El Gobierno incumplió la meta fiscal con el FMI del primer semestre
El rojo del sexto mes dejó al Ejecutivo por debajo del objetivo semestral pactado con el Fondo y obliga a negociar un waiver en julio.
Como bien informó diario Hoy en ediciones anteriores, el Sector Público Nacional cerró junio con un déficit financiero superior al billón de pesos, compuesto por un rojo primario de 696.843 millones y pagos de intereses por 328.049 millones. Los factores que explican el rojo de junio incluyen la postergación del vencimiento del Impuesto a las Ganancias para personas humanas, el pago del medio aguinaldo y el incremento de subsidios energéticos. La propia Secretaría de Hacienda reconoció que se trató de un mes de alta estacionalidad en el gasto, aunque los analistas advierten que el margen de maniobra se achica y que la capacidad de sostener el equilibrio fiscal se reduce con cada revisión.
Lo que viene con el FMI
La próxima revisión del programa está prevista para fines de julio, en coincidencia con la visita de Kristalina Georgieva al país. El Gobierno buscará que el organismo otorgue un waiver que permita destrabar un desembolso superior a 680 millones de dólares. La administración nacional insiste en que el orden fiscal sigue siendo un pilar del programa económico, pero la fragilidad expuesta por el déficit de junio obliga a depender de una recuperación de la recaudación y de la confianza del Fondo para sostener el rumbo.
Especialistas señalan que el margen de maniobra del Ejecutivo es acotado y que la clave estará en cumplir la meta anual. Sin embargo, informes privados como el de GMA Capital advierten que la caída de ingresos tributarios y la menor capacidad de ajuste del gasto reducen los recursos para sostener el equilibrio fiscal en la segunda mitad del año. La advertencia es clara: con ingresos debilitados y un espacio cada vez menor para recortar, la sostenibilidad del programa depende de factores externos que escapan al control inmediato del Gobierno.
Una fragilidad expuesta
El ministro de Economía, Luis Caputo, defendió la estrategia oficial y aseguró que el orden en las cuentas públicas sigue siendo un objetivo irrenunciable. No obstante, la evidencia muestra que la administración libertaria no logró cumplir con la meta semestral y que la dependencia de un perdón del FMI expone la vulnerabilidad del plan. El déficit de junio quebró la narrativa del equilibrio y dejó al descubierto que el Gobierno enfrenta crecientes dificultades para sostener el ajuste.
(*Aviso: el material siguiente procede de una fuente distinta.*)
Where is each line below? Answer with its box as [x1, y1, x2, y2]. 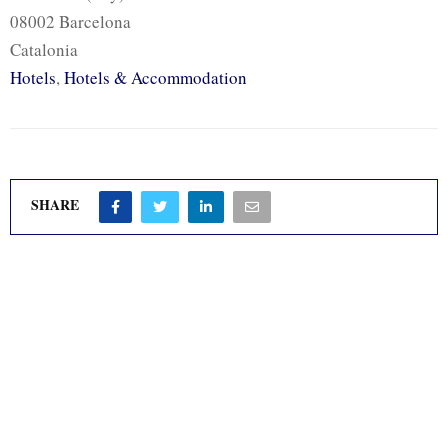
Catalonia [10, 37, 78, 61]
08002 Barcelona [10, 9, 131, 33]
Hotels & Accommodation [64, 65, 247, 89]
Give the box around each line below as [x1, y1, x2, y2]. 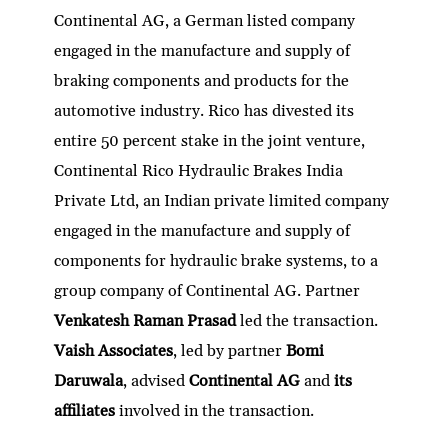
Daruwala [54, 370, 124, 391]
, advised [123, 370, 190, 391]
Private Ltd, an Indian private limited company [54, 190, 390, 211]
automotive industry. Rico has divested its [54, 100, 355, 121]
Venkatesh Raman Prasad [54, 310, 241, 331]
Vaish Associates [54, 340, 174, 361]
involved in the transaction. [119, 400, 315, 421]
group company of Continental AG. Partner [54, 280, 361, 301]
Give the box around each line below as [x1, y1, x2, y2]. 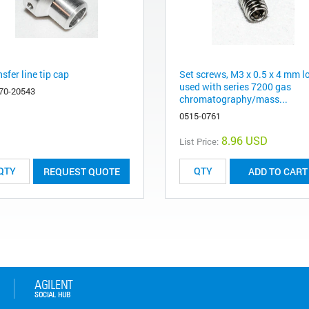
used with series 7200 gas [179, 79, 291, 93]
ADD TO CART [248, 164, 308, 178]
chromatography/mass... [179, 92, 288, 106]
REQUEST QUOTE [43, 164, 120, 178]
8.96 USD [221, 132, 268, 148]
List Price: [179, 134, 219, 148]
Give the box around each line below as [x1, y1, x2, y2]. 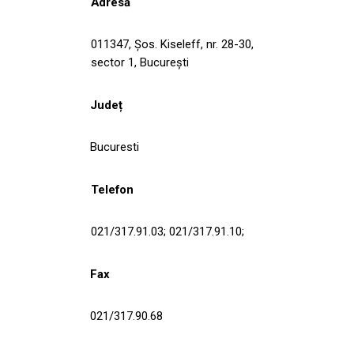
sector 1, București [91, 55, 189, 70]
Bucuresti [90, 140, 139, 155]
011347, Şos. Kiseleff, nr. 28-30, [91, 37, 254, 52]
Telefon [91, 183, 134, 198]
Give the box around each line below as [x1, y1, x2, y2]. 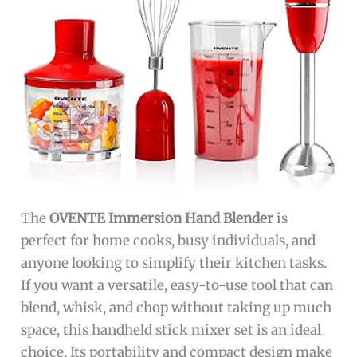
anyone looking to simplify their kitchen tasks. [21, 253, 328, 272]
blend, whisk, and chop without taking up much [21, 298, 332, 316]
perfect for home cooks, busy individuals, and [21, 231, 316, 249]
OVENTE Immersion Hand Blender [49, 209, 274, 227]
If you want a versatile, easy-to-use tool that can [21, 276, 334, 294]
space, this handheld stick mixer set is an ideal [21, 320, 322, 339]
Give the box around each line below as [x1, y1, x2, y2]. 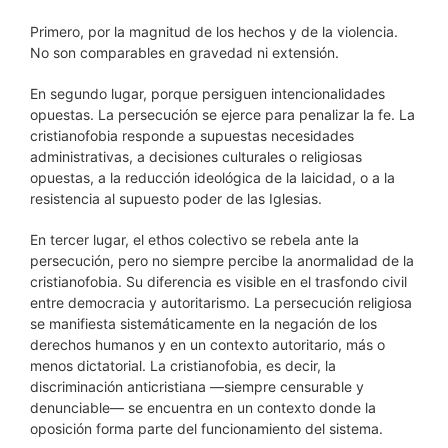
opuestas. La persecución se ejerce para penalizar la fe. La [30, 106, 415, 123]
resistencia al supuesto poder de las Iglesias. [30, 190, 322, 207]
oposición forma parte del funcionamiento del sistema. [30, 420, 383, 437]
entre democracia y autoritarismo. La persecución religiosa [30, 294, 412, 311]
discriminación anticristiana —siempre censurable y [30, 378, 364, 395]
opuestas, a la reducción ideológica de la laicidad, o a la [30, 169, 395, 186]
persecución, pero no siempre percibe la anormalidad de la [30, 252, 414, 269]
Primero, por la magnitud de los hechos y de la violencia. [30, 23, 398, 40]
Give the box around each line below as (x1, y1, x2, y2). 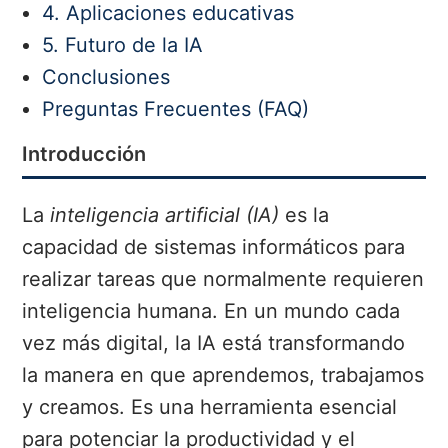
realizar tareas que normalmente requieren (22, 267, 425, 292)
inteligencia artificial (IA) (50, 203, 280, 228)
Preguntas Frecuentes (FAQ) (42, 97, 310, 122)
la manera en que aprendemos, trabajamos (22, 363, 425, 388)
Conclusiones (42, 65, 171, 90)
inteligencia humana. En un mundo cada (22, 299, 401, 324)
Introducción (22, 142, 147, 167)
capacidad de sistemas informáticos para (22, 235, 406, 260)
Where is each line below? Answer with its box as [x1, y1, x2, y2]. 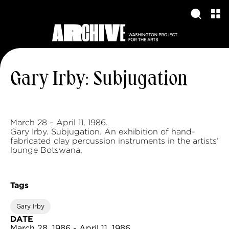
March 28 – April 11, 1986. [10, 118, 108, 127]
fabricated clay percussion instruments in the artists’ [10, 136, 219, 145]
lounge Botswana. [10, 146, 82, 154]
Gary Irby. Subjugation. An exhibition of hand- [10, 127, 195, 136]
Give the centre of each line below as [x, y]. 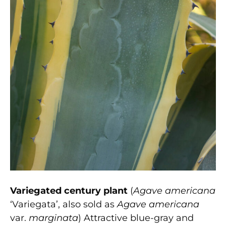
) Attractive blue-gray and [136, 218]
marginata [53, 218]
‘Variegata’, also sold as [64, 204]
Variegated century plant [69, 190]
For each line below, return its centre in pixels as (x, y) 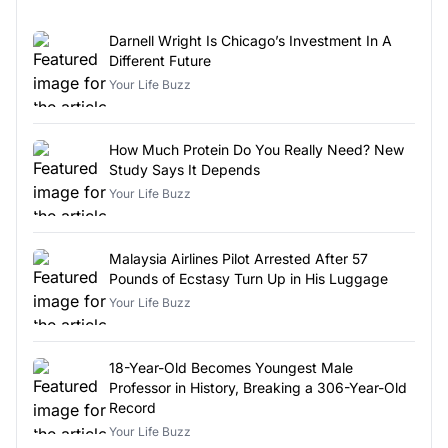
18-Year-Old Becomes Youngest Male (231, 367)
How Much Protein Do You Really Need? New (256, 149)
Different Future (160, 60)
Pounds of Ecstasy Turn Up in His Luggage (248, 278)
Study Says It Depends (184, 169)
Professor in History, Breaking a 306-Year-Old (258, 387)
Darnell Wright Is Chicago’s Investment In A (250, 40)
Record (132, 407)
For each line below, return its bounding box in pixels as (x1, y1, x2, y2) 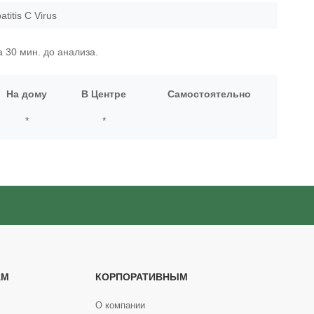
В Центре (81, 88, 126, 100)
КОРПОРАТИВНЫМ (95, 271, 188, 282)
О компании (95, 300, 145, 310)
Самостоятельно (168, 88, 251, 100)
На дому (6, 88, 47, 100)
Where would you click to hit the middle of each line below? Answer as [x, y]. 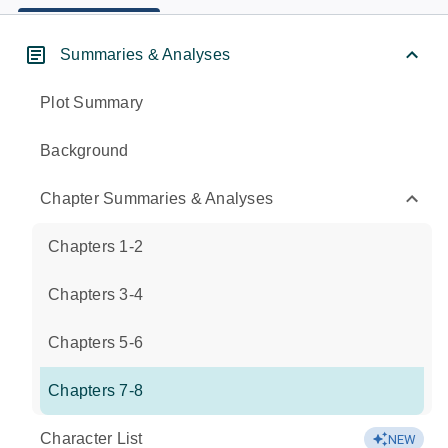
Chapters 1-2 [95, 246]
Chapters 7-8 [95, 390]
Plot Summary [91, 102]
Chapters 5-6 [95, 342]
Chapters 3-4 [95, 294]
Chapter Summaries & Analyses [156, 198]
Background [84, 150]
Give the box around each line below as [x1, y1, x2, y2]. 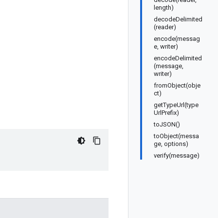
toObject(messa [154, 132, 199, 140]
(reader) [154, 23, 176, 31]
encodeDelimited [154, 54, 202, 62]
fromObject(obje [154, 82, 200, 89]
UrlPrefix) [154, 109, 179, 116]
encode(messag [154, 35, 200, 42]
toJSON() [154, 121, 180, 128]
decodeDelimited [154, 16, 202, 23]
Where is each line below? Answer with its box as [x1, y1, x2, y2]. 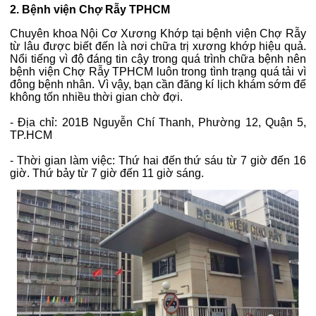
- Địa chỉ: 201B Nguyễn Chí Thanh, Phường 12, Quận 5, [10, 116, 306, 129]
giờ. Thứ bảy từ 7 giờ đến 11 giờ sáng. [10, 167, 204, 180]
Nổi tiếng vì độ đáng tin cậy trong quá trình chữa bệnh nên [10, 53, 306, 66]
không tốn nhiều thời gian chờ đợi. [10, 91, 183, 104]
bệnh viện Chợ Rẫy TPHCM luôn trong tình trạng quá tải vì [10, 66, 306, 78]
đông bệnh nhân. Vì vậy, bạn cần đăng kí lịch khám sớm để [10, 78, 306, 91]
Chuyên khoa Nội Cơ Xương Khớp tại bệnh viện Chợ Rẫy [10, 28, 306, 40]
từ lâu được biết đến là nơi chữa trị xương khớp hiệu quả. [10, 40, 306, 53]

El cierre del semestre marca un punto de inflexión. La combinación de ingresos debilitados, gasto rígido y necesidad de apoyo externo revela una gestión que se sostiene más en la paciencia del Fondo que en la fortaleza de sus propias cuentas. La fragilidad del ajuste y la dependencia de un waiver son señales de alarma que ponen en duda la capacidad del Gobierno para cumplir con sus compromisos y consolidar un rumbo económico estable.
El incumplimiento de la meta fiscal no es un episodio aislado, sino la confirmación de que la estrategia oficial se encuentra condicionada por limitaciones estructurales. La insistencia en sostener un relato de disciplina contrasta con la realidad de un déficit que obliga a pedir perdón y paciencia al organismo internacional. El resultado es un Gobierno que exhibe más vulnerabilidad que firmeza y que, lejos de consolidar un ancla fiscal, se expone a la crítica por una gestión que no logra sostener sus propios objetivos.